The Government has recently published its Employment status review. This was commissioned by the previous coalition Government and completed in March 2015 (but not made public until February 2017). Originally the idea was to come up with ways of ensuring "clarity" in employment status. In the end, the review made no formal recommendations, but it does set out in some detail the complexity that lies at the heart of trying to distinguish between employees, workers and those who are neither.

Meanwhile, the House of Commons Business Energy and Industrial Strategy Committee is currently conducting an enquiry into the Future world of work, looking specifically at what employment rights should be enjoyed by agency workers, casual workers and the self-employed (including those working in the "gig economy").
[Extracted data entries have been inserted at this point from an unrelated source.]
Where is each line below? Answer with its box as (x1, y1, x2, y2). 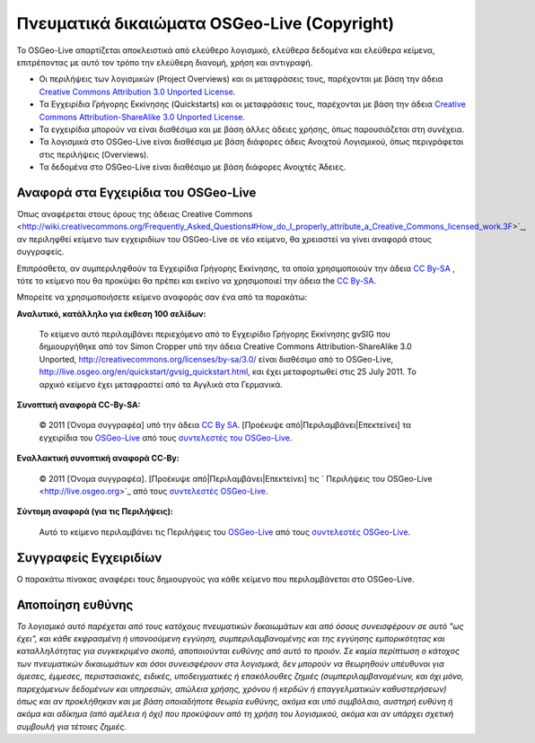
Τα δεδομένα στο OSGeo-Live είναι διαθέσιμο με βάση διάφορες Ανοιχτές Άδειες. (39, 162, 346, 172)
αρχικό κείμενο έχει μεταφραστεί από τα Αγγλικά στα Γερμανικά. (39, 379, 283, 389)
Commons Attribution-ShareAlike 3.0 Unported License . (39, 111, 246, 122)
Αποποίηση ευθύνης (16, 597, 134, 612)
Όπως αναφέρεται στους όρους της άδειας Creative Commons (16, 208, 253, 219)
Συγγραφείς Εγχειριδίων (16, 550, 162, 565)
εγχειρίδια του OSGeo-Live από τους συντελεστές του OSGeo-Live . (39, 432, 293, 443)
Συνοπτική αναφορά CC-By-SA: (16, 399, 141, 410)
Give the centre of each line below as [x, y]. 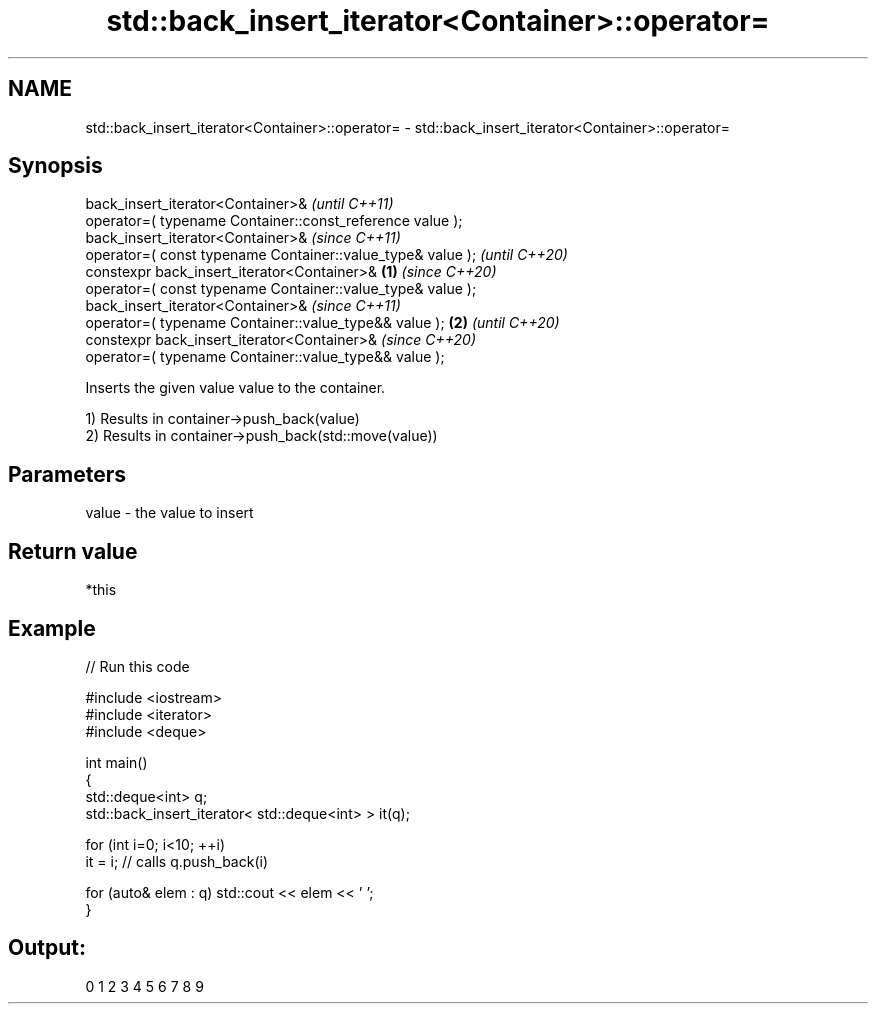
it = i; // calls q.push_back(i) [177, 861]
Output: [47, 948]
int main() [116, 762]
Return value [73, 551]
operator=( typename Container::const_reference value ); [274, 221]
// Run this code [137, 666]
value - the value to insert [169, 513]
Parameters [67, 474]

That will no doubt feed into the Taylor review into modern workplace practices. This is a wide-ranging independent review into "how employment practices need to change in order to keep pace with modern business models". One specific issue identified in the terms of reference of the review is whether or not "current definitions of employment status need to be updated to reflect new forms of working created by emerging business models, such as on-demand platforms".

The review is intended to be completed by summer 2017 and we can expect a range of recommendations aimed at promoting and encouraging high-quality work and the development of the "employee voice". However, it is hoped that there will be some more concrete short-term recommendations as well. Could one of these be the abolition of the distinction between employees and workers?
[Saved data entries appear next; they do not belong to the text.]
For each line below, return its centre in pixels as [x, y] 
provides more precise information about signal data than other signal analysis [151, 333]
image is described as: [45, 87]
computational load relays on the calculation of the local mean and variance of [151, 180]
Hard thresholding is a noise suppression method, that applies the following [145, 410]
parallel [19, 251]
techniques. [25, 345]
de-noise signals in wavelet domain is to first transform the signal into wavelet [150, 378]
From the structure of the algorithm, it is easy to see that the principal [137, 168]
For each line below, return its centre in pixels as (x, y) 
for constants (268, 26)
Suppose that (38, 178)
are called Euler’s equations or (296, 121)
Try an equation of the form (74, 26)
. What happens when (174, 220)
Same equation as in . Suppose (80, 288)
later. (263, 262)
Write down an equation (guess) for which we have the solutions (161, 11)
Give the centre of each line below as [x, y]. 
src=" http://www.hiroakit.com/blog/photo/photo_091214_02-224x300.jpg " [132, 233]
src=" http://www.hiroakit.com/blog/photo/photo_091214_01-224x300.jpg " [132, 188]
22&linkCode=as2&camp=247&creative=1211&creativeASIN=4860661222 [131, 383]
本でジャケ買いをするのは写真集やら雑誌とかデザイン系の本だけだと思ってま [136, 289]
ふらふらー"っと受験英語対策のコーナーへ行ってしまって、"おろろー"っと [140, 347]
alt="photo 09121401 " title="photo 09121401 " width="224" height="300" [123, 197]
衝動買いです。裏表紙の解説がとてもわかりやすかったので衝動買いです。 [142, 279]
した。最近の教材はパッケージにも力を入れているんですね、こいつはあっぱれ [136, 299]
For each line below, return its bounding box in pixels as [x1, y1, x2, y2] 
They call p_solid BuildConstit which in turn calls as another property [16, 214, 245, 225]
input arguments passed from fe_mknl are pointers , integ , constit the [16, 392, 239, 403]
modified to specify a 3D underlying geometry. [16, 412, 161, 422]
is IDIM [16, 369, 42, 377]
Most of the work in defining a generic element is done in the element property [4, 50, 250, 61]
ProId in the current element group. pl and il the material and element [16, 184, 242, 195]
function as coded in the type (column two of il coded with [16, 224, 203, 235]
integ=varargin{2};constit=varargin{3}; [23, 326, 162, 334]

It is easy to think that the pressure for change is becoming irresistible. But whatever emerges from the Taylor review - or from the Business Energy and Industrial Strategy Committee - I very much doubt that we are on the cusp of a major reform. The issue of employment status sounds abstract and theoretical, but it is actually a question of how much employment law intrudes into the relationship between businesses and the individuals who work for them, and that is a very politically sensitive issue. Abolishing the distinction between workers and employees will do one of two things, depending on whether the scope of the law is widened or narrowed. Either it will mean that thousands of workers will cease to qualify for the minimum wage and paid annual leave, or it will mean that thousands of members of what has previously been regarded as a highly flexible part of the labour market will qualify for redundancy pay and maternity leave and be able to claim unfair dismissal. It is difficult to see the current Government taking either of those paths.

We might be left with a situation in which everyone acknowledges that the scope of employment law is unsatisfactory, but without any consensus as to what to do about it. That will probably mean sticking with the status quo. However, being proved wrong about this would be a genuine pleasure.